TASK PROMPT: For the records shown below, return an exact copy that excludes the pictures.

Source data:
[Start of section]
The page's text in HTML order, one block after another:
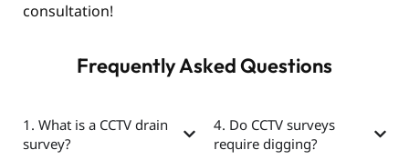
consultation!
Frequently Asked Questions
1. What is a CCTV drain
survey?
4. Do CCTV surveys
require digging?
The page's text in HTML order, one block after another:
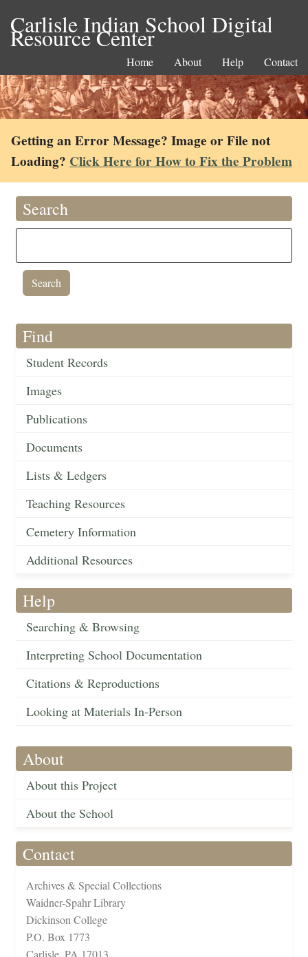
Carlisle Indian School Digital
Resource Center
Home About Help Contact
Getting an Error Message? Image or File not
Loading? Click Here for How to Fix the Problem
Search
Find
Student Records
Images
Publications
Documents
Lists & Ledgers
Teaching Resources
Cemetery Information
Additional Resources
Help
Searching & Browsing
Interpreting School Documentation
Citations & Reproductions
Looking at Materials In-Person
About
About this Project
About the School
Contact
Archives & Special Collections
Waidner-Spahr Library
Dickinson College
P.O. Box 1773
Carlisle, PA 17013
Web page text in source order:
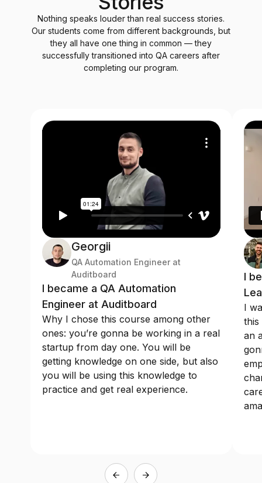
[End of section]
ANSWER SPACE:
The page's text in HTML order, one block after another:
consultation!
Frequently Asked Questions
1. What is a CCTV drain
survey?
4. Do CCTV surveys
require digging?
The page's text in HTML order, one block after another:
Carlisle Indian School Digital
Resource Center
Home About Help Contact
Getting an Error Message? Image or File not
Loading? Click Here for How to Fix the Problem
Search
Find
Student Records
Images
Publications
Documents
Lists & Ledgers
Teaching Resources
Cemetery Information
Additional Resources
Help
Searching & Browsing
Interpreting School Documentation
Citations & Reproductions
Looking at Materials In-Person
About
About this Project
About the School
Contact
Archives & Special Collections
Waidner-Spahr Library
Dickinson College
P.O. Box 1773
Carlisle, PA 17013
Web page text in source order:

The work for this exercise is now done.